Description of problem:
This has occurred to me twice in the last 2 weeks, desperately needs a fix.
I am conducting benchmarking of Ceph object storage, per the workflow, I ingested 500 Million S3 64K objects into the cluster (EC 4+2 data pool).
Due to some unrelated reason, i had to delete all the objects from the cluster. So the best quickest ways was to delete the entire RGW data pool containing 500 Million objects. As soon as i did that, i found CPU reaching to 99% on all Ceph OSD nodes. At the same time observed 100% NVMe (bluestore device) across all devices on all OSD nodes. Upon further investigation, found that
- NVMe are 100% utilized because of insane read IOs (almost no write IO)
- This is causing super high IO WAIT on the CPU, causing CPU saturation too
- The OSD devices (HDD) were idle, not doing anything.
I left the system like this for another 8 hours (overnight), later next morning the system still was unusable, 100% CPU utilization, 100% NVMe utilization. As i was running short on time, i had to purge (PV,VG,LV) and re-deploy the entire cluster
Version-Release number of selected component (if applicable):
RHCS 4.1
How reproducible:
ALWAYS
Steps to Reproduce:
1. Fill Ceph cluster pools with high amount of objects (ex : 500 Million)
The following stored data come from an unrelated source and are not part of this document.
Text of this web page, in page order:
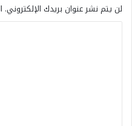
لن يتم نشر عنوان بريدك الإلكتروني.
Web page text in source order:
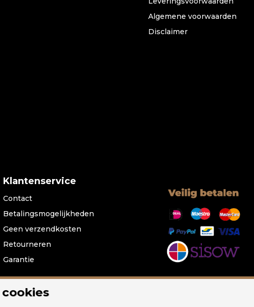
Algemene voorwaarden
Disclaimer
Klantenservice
Contact
Betalingsmogelijkheden
Geen verzendkosten
Retourneren
Garantie
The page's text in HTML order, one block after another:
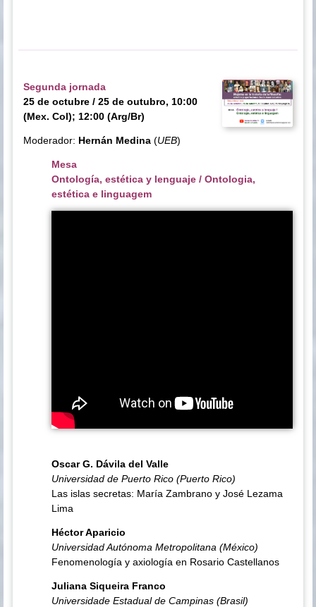
Segunda jornada
25 de octubre / 25 de outubro, 10:00
(Mex. Col); 12:00 (Arg/Br)
Moderador: Hernán Medina (UEB)
Mesa
Ontología, estética y lenguaje / Ontologia,
estética e linguagem
Oscar G. Dávila del Valle
Universidad de Puerto Rico (Puerto Rico)
Las islas secretas: María Zambrano y José Lezama
Lima
Héctor Aparicio
Universidad Autónoma Metropolitana (México)
Fenomenología y axiología en Rosario Castellanos
Juliana Siqueira Franco
Universidade Estadual de Campinas (Brasil)
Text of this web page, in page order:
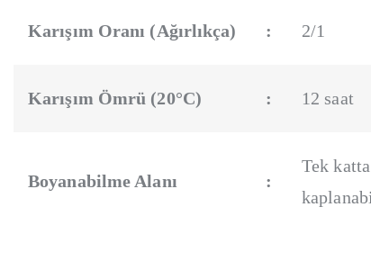
Karışım Oranı (Ağırlıkça) : 2/1
Karışım Ömrü (20°C) : 12 saat
Boyanabilme Alanı :
Tek
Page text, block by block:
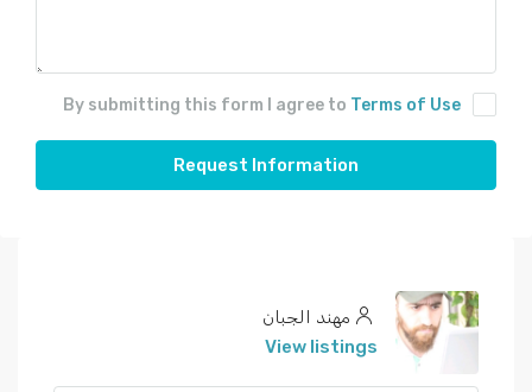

2. delete the pool which is storing those 500M objects
3. Check OSd nodes CPU utilization, NVME (Bluestore) utilization
Actual results:
Deleting large pool, causing CPU / NVMe saturation. Making the cluster unusable
Expected results:
After deleting pools (i.e all the underlying PG), Ceph cluster should reclaim all the capacity in a several minutes (if not instantaneously) and should not impact CPU / NVMe devices utilization.
Best would be if a user deletes a pool, ceph will just logically skip those blocks and just overwrite those at the time of writing the data ? (Just a thought)
Additional info:
Comment 1RHEL Program Management
2020-05-25 15:54:49 UTC
Deletion of radosgw objects is very expensive. This will be mitigated by moving RGW's bucket index out of omap and longer term improved for small objects in general with seastore. In the short term the fastest thing to do is redeploy the cluster - there's no way to easily delete everything.